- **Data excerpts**
########################################
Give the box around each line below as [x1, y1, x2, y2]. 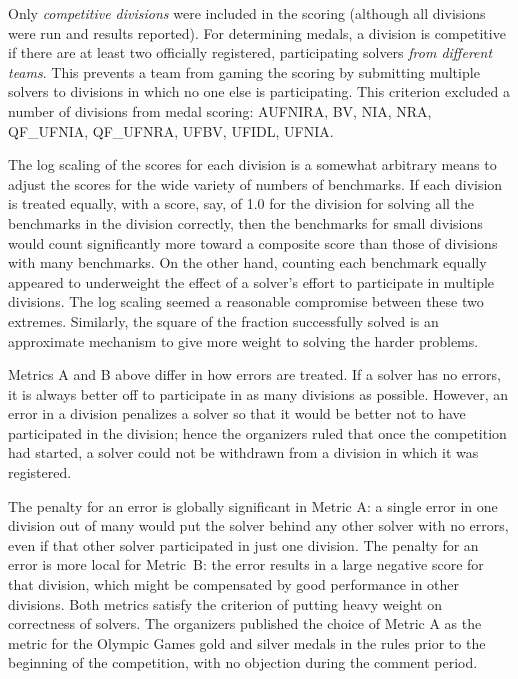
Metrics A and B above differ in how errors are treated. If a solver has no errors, [8, 364, 501, 385]
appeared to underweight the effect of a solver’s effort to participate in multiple [8, 271, 495, 292]
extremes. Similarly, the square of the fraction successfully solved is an [8, 310, 439, 331]
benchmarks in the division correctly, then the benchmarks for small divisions [8, 212, 483, 233]
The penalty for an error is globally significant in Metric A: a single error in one [8, 495, 498, 516]
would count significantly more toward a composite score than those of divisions [8, 232, 498, 253]
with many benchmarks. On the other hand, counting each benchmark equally [8, 252, 487, 273]
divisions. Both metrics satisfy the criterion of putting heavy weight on [8, 593, 442, 614]
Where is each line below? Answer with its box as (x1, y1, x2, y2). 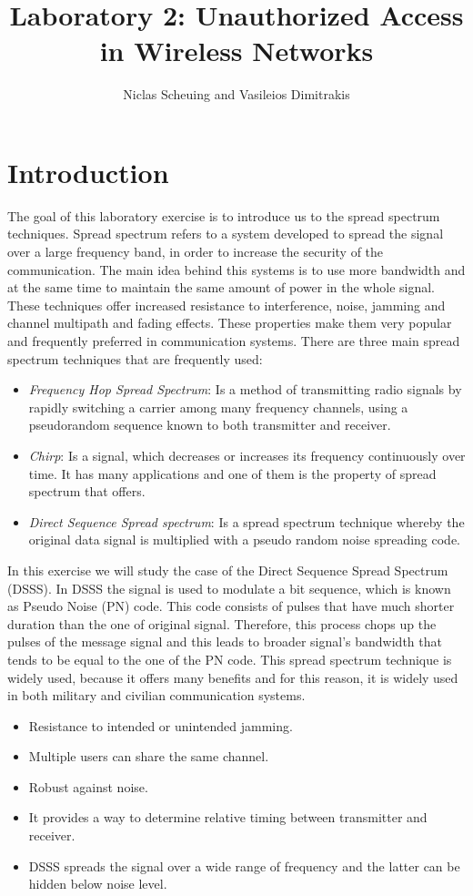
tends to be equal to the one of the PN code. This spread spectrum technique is (7, 649, 452, 668)
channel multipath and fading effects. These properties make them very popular (7, 313, 452, 332)
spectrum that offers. (28, 482, 146, 501)
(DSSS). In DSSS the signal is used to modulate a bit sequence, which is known (7, 578, 451, 597)
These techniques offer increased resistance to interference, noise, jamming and (7, 295, 446, 314)
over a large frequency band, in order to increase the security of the (7, 242, 384, 261)
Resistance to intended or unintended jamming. (28, 716, 293, 735)
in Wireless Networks (99, 32, 374, 69)
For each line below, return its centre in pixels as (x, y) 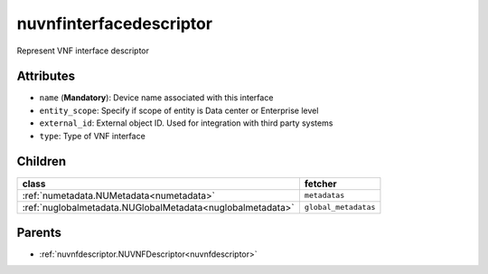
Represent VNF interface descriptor (83, 51)
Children (42, 161)
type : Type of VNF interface (93, 136)
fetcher (321, 184)
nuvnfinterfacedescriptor (114, 24)
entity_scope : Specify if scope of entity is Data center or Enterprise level (179, 110)
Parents (39, 232)
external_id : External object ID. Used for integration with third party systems (186, 123)
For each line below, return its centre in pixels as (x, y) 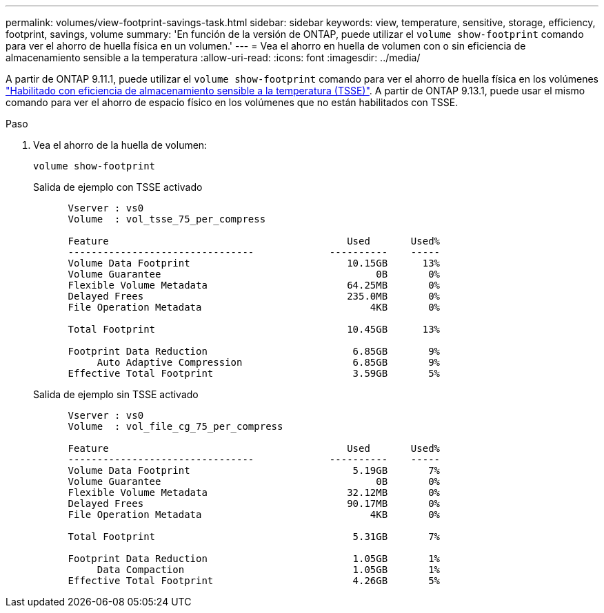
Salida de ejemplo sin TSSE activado (116, 394)
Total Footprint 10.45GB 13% (254, 329)
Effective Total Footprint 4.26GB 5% (254, 581)
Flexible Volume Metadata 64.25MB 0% (254, 285)
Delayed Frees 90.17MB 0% (254, 503)
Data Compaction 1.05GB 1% (269, 570)
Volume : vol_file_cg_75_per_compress (175, 426)
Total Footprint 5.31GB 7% (254, 537)
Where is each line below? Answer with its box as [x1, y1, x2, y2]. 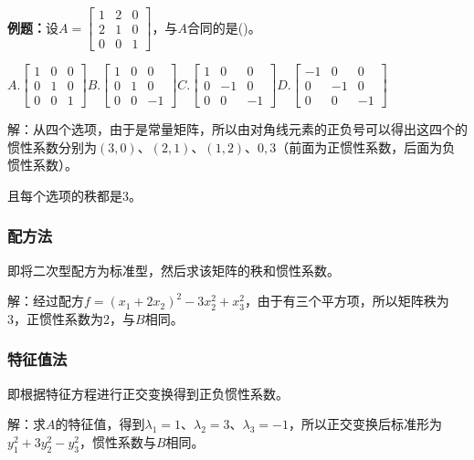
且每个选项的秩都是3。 [7, 185, 142, 204]
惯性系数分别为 [7, 137, 97, 156]
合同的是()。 [186, 17, 261, 37]
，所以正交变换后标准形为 [288, 414, 442, 434]
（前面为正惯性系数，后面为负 [276, 137, 456, 156]
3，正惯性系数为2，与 [7, 308, 135, 328]
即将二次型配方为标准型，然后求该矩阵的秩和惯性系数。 [7, 260, 340, 279]
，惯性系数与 [79, 432, 156, 451]
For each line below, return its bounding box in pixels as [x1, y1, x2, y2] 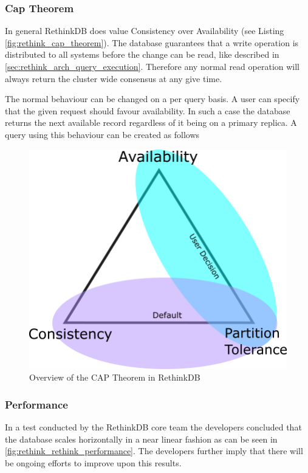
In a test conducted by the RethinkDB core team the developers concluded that [5, 421, 302, 433]
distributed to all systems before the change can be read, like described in [5, 48, 279, 61]
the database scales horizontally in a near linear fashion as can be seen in [5, 432, 278, 445]
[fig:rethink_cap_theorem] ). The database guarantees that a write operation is [5, 36, 299, 49]
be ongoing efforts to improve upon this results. [5, 456, 182, 469]
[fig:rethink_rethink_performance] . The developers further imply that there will [5, 444, 303, 457]
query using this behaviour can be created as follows [5, 128, 200, 140]
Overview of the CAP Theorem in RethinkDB [29, 371, 200, 384]
########################################
- **Required action**
Copy out each line in the preceding records that contains "Volume".

- **Task response**
Flexible Volume Metadata 64.25MB 0% (254, 285)
Volume : vol_file_cg_75_per_compress (175, 426)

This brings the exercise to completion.